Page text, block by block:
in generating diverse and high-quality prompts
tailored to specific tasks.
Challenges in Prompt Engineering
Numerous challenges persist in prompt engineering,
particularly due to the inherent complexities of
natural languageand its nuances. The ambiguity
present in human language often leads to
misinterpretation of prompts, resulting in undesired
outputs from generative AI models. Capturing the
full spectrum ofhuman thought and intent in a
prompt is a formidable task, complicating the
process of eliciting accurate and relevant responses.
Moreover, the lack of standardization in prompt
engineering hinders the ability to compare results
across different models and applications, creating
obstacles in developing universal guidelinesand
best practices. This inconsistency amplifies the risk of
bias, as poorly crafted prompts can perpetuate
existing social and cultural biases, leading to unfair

What you have to do:
The answer must consist of each line from the data that includes the string "prompts".

Expected answer:
in generating diverse and high-quality prompts
misinterpretation of prompts, resulting in undesired
bias, as poorly crafted prompts can perpetuate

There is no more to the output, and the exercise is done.